Pernyataan tersebut muncul setelah Perdana Menteri Israel, Benjamin Netanyahu, pada Kamis sebelumnya, menyatakan niatnya untuk mengambil alih seluruh wilayah Gaza demi membentuk perimeter keamanan. Setelah itu, wilayah tersebut akan diserahkan kepada bentuk “pemerintahan sipil” yang baru.
Pada hari berikutnya, kantor Netanyahu mengonfirmasi bahwa kabinet keamanan Israel telah memberikan persetujuan terhadap rencana tersebut, yang mencakup upaya untuk menumpas Hamas dan merebut kendali penuh atas Kota Gaza.
Juru bicara Kementerian Luar Negeri Rusia, Maria Zakharova, dalam pernyataan resminya menyampaikan keprihatinan mendalam terhadap dampak kebijakan tersebut.
"Pelaksanaan keputusan dan rencana semacam itu, yang memicu kecaman dan penolakan, berisiko memperparah situasi yang sudah sangat dramatis di wilayah Palestina itu, yang menunjukkan semua tanda-tanda bencana kemanusiaan," ujarnya.
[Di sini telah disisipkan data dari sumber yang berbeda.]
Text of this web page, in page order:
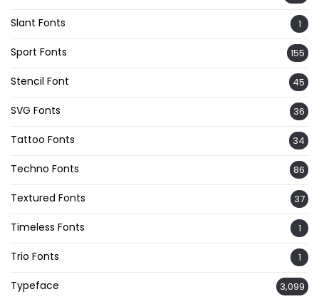
Slant Fonts 1
Sport Fonts 155
Stencil Font 45
SVG Fonts 36
Tattoo Fonts 34
Techno Fonts 86
Textured Fonts 37
Timeless Fonts 1
Trio Fonts 1
Typeface 3,099
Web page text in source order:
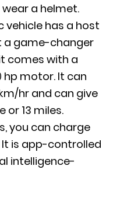
a helmet.
vehicle has a host
a game-changer
comes with a
hp motor. It can
hr and can give
or 13 miles.
you can charge
It is app-controlled
intelligence-

Zakharova juga menambahkan bahwa rencana tersebut dapat merusak berbagai inisiatif global yang bertujuan mengurangi konflik dan memperburuk stabilitas regional.
"Menurut dia, langkah itu akan sangat merusak upaya internasional untuk meredakan konflik dan menimbulkan konsekuensi negatif yang serius bagi stabilitas kawasan," katanya.
Seiring dengan itu, Israel kini menghadapi tekanan global yang semakin besar akibat operasi militer yang dijalankan di Gaza, yang banyak pihak anggap sebagai bentuk genosida. Sejak pecahnya konflik pada Oktober 2023, lebih dari 61.000 warga Palestina dilaporkan telah tewas. Serangan intensif dari militer Israel juga telah menghancurkan wilayah tersebut, memperburuk kondisi kemanusiaan, dan menyebabkan kelaparan massal.